- _WHAT IS EXPECTED_
Print again, word for word, all of the records below, and leave the pictures out.

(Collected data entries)
────

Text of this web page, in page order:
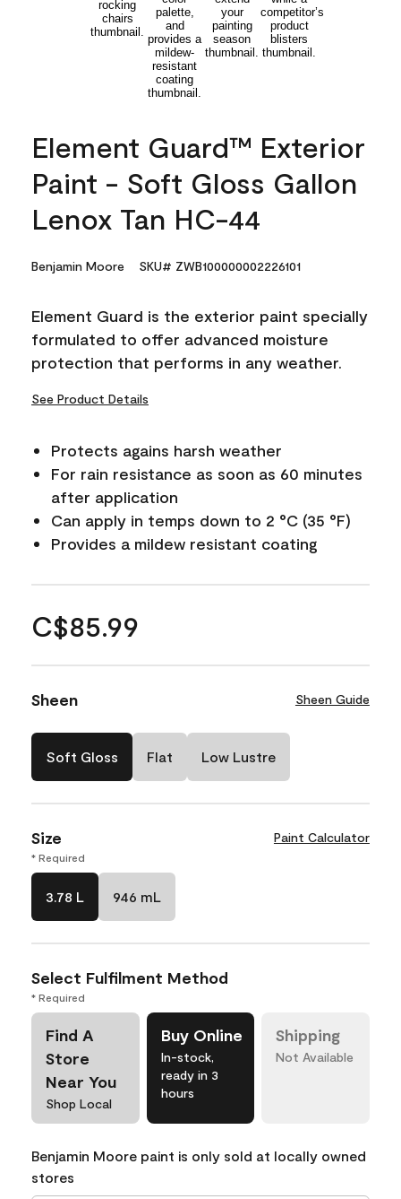
Element Guard™ Exterior
Paint - Soft Gloss Gallon
Lenox Tan HC-44
Benjamin Moore SKU# ZWB100000002226101
Element Guard is the exterior paint specially
formulated to offer advanced moisture
protection that performs in any weather.
See Product Details
Protects agains harsh weather
For rain resistance as soon as 60 minutes
after application
Can apply in temps down to 2 °C (35 °F)
Provides a mildew resistant coating
C$85.99
Sheen Sheen Guide
Soft Gloss Flat Low Lustre
Size Paint Calculator
* Required
3.78 L 946 mL
Select Fulfilment Method
* Required
Find A
Store
Near You
Shop Local
Buy Online
In-stock,
ready in 3
hours
Shipping
Not Available
Benjamin Moore paint is only sold at locally owned
stores
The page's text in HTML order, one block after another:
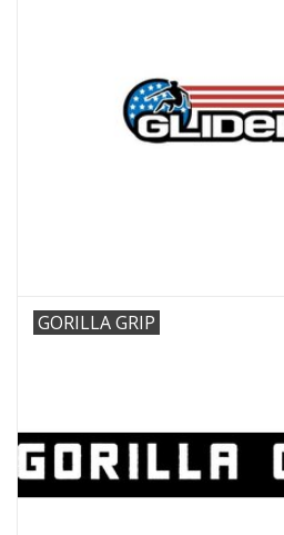
GORILLA GRIP
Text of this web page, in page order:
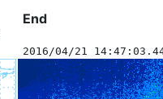
End
2016/04/21
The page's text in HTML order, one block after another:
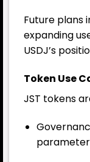
Future plans
expanding
USDJ’s
Token Use
JST tokens
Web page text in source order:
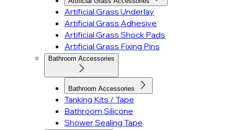
Artificial Grass Underlay
Artificial Grass Adhesive
Artificial Grass Shock Pads
Artificial Grass Fixing Pins
Bathroom Accessories
Bathroom Accessories
Tanking Kits / Tape
Bathroom Silicone
Shower Sealing Tape
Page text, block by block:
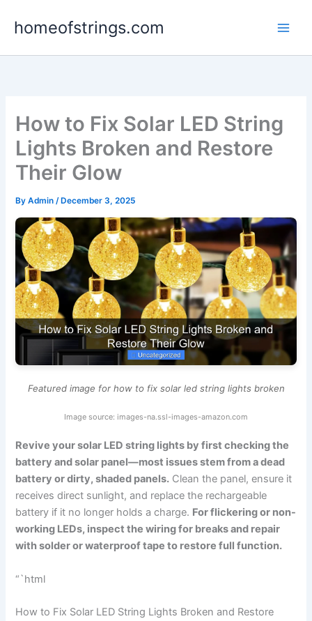
homeofstrings.com
How to Fix Solar LED String
Lights Broken and Restore
Their Glow
ByAdmin/ December 3, 2025
Featured image for how to fix solar led string lights broken
Image source: images-na.ssl-images-amazon.com
Revive your solar LED string lights by first checking the
battery and solar panel—most issues stem from a dead
battery or dirty, shaded panels. Clean the panel, ensure it
receives direct sunlight, and replace the rechargeable
battery if it no longer holds a charge. For flickering or non-
working LEDs, inspect the wiring for breaks and repair
with solder or waterproof tape to restore full function.
“`html
How to Fix Solar LED String Lights Broken and Restore
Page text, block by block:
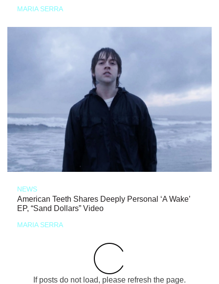
MARIA SERRA
NEWS
American Teeth Shares Deeply Personal ‘A Wake’
EP, “Sand Dollars” Video
MARIA SERRA
If posts do not load, please refresh the page.
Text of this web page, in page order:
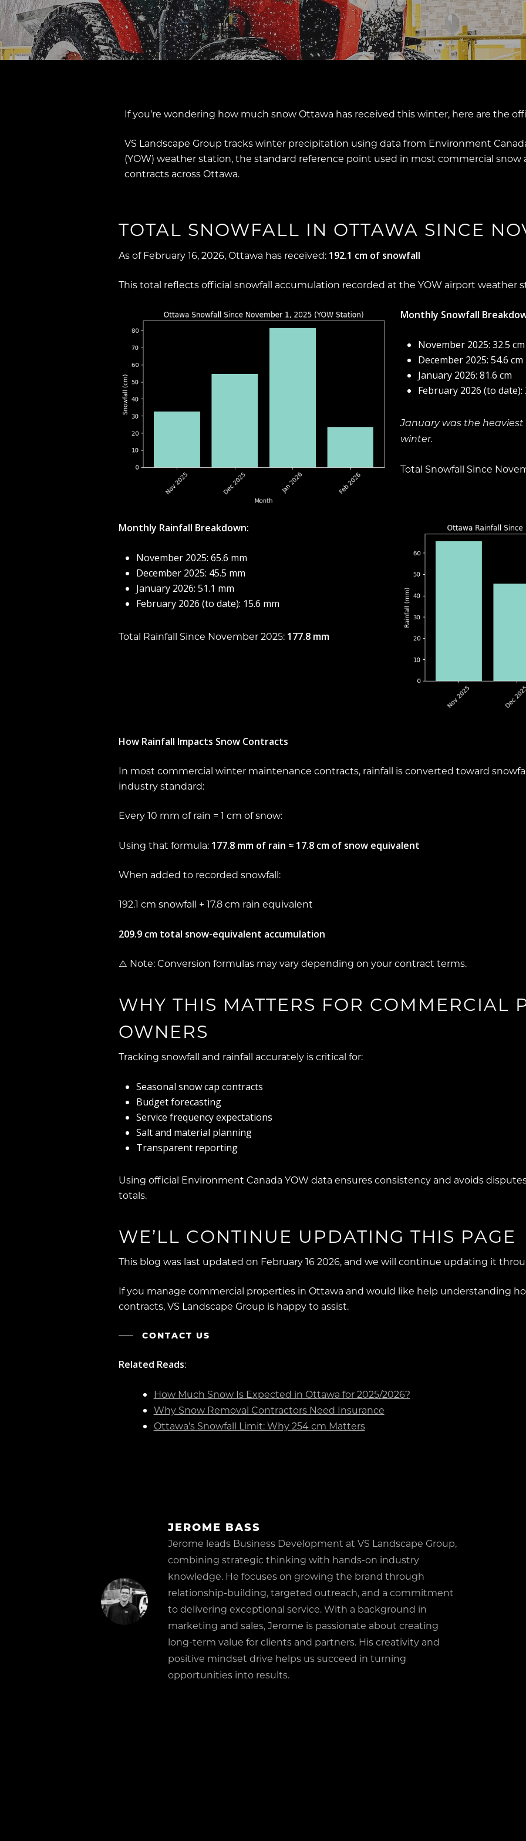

────

- _OUTPUT OF THE EXERCISE_
Text of this web page, in page order:
Element Guard™ Exterior
Paint - Soft Gloss Gallon
Lenox Tan HC-44
Benjamin Moore SKU# ZWB100000002226101
Element Guard is the exterior paint specially
formulated to offer advanced moisture
protection that performs in any weather.
See Product Details
Protects agains harsh weather
For rain resistance as soon as 60 minutes
after application
Can apply in temps down to 2 °C (35 °F)
Provides a mildew resistant coating
C$85.99
Sheen Sheen Guide
Soft Gloss Flat Low Lustre
Size Paint Calculator
* Required
3.78 L 946 mL
Select Fulfilment Method
* Required
Find A
Store
Near You
Shop Local
Buy Online
In-stock,
ready in 3
hours
Shipping
Not Available
Benjamin Moore paint is only sold at locally owned
stores
The page's text in HTML order, one block after another:
GORILLA GRIP
Text of this web page, in page order:
End
2016/04/21
The page's text in HTML order, one block after another:
Future plans
expanding
USDJ’s
Token Use
JST tokens
Web page text in source order:
Artificial Grass Underlay
Artificial Grass Adhesive
Artificial Grass Shock Pads
Artificial Grass Fixing Pins
Bathroom Accessories
Bathroom Accessories
Tanking Kits / Tape
Bathroom Silicone
Shower Sealing Tape
Page text, block by block:
homeofstrings.com
How to Fix Solar LED String
Lights Broken and Restore
Their Glow
ByAdmin/ December 3, 2025
Featured image for how to fix solar led string lights broken
Image source: images-na.ssl-images-amazon.com
Revive your solar LED string lights by first checking the
battery and solar panel—most issues stem from a dead
battery or dirty, shaded panels. Clean the panel, ensure it
receives direct sunlight, and replace the rechargeable
battery if it no longer holds a charge. For flickering or non-
working LEDs, inspect the wiring for breaks and repair
with solder or waterproof tape to restore full function.
“`html
How to Fix Solar LED String Lights Broken and Restore
Page text, block by block:
MARIA SERRA
NEWS
American Teeth Shares Deeply Personal ‘A Wake’
EP, “Sand Dollars” Video
MARIA SERRA
If posts do not load, please refresh the page.
Text of this web page, in page order:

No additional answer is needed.